Однако в целом сенат, очевидно, сложившееся status quo устраивало[780]. Об этом свидетельствует его энергичное, хотя и безуспешное выступление против военных приготовлений Цинны и предложение переговоров Сулле. (Это лишний раз заставляет усомниться в гипотезе Э. Габбы о том, что в результате цензуры 86 г. в сенате стали преобладать «популяры» — такие люди имели бы все основания опасаться Суллы.) Любопытно, что источники, в целом весьма неблагосклонные к циннанцам, не сообщают о каких-либо репрессиях по отношению к оппозиции — это означало бы борьбу с большинством сената. С другой стороны, выполнять его волю Цинна и Карбон также не стали, но иного было трудно ожидать.

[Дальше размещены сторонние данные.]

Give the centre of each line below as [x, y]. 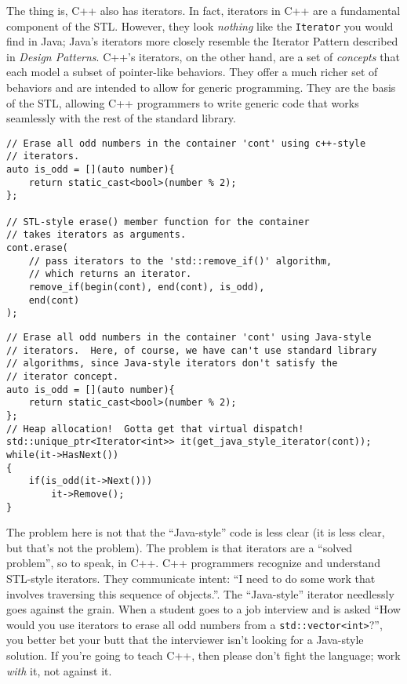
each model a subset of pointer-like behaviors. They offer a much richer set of [192, 72]
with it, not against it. [59, 670]
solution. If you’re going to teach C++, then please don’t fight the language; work [203, 655]
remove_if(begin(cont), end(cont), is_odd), [147, 287]
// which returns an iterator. [110, 274]
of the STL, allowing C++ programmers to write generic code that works [183, 102]
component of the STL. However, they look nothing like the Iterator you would [200, 25]
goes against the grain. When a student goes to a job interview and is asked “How [203, 609]
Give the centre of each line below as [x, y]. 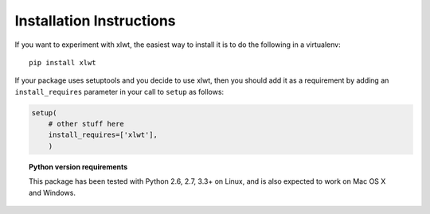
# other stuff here [86, 124]
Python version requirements [78, 166]
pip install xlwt [63, 62]
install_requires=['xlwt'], [103, 135]
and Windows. [52, 193]
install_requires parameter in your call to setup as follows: [119, 91]
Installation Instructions [95, 21]
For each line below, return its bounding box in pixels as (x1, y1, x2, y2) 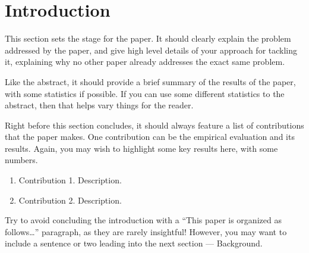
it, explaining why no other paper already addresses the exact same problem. (5, 55, 285, 68)
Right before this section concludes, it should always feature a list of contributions (5, 118, 304, 131)
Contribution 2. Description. (18, 193, 122, 206)
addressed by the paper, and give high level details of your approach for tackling (5, 43, 298, 56)
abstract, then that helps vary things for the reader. (5, 99, 194, 111)
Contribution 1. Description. (18, 174, 122, 186)
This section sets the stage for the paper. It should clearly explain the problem (5, 32, 291, 45)
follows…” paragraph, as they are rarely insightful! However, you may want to (5, 225, 287, 238)
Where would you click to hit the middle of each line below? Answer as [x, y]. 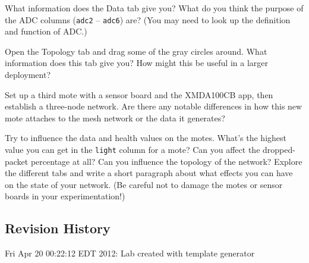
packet [17, 161]
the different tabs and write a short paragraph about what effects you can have [149, 173]
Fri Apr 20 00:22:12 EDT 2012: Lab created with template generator [130, 253]
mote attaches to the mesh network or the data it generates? [115, 118]
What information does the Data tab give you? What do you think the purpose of [154, 8]
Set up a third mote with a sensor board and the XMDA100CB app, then [139, 94]
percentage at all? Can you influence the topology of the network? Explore [166, 161]
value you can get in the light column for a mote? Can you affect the [133, 149]
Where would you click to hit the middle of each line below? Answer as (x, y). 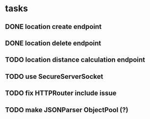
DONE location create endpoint (53, 27)
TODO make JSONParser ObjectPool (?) (67, 110)
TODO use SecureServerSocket (54, 76)
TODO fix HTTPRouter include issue (61, 93)
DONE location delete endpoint (53, 43)
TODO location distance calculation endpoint (75, 60)
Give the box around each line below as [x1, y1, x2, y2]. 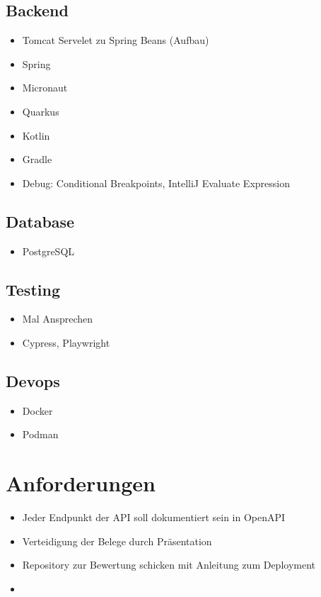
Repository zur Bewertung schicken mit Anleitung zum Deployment [22, 557, 316, 572]
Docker [22, 403, 53, 418]
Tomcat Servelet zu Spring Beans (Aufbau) [22, 33, 209, 48]
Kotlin [22, 128, 50, 143]
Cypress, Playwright [22, 335, 110, 350]
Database [6, 210, 75, 232]
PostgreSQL [22, 243, 75, 258]
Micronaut [22, 80, 68, 95]
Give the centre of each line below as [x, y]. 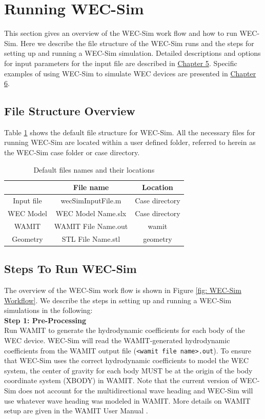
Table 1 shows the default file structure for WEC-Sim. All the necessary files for [130, 132]
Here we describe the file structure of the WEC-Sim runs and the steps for [137, 43]
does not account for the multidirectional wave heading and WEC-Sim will [136, 390]
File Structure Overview [70, 111]
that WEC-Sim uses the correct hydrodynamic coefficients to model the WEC [127, 360]
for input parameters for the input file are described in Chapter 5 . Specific [121, 63]
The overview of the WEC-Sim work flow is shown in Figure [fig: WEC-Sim [123, 290]
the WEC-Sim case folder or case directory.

На дальнейшую позицию подавляющего большинства сенаторов повлиял, очевидно, ход кампаний 83—82 гг., успех в которых, как мы увидим (см. гл. 4), сопутствовал Сулле и его военачальникам. Результаты этих кампаний в значительно большей степени, нежели позиция сената, определили будущее Республики на ближайшие десятилетия.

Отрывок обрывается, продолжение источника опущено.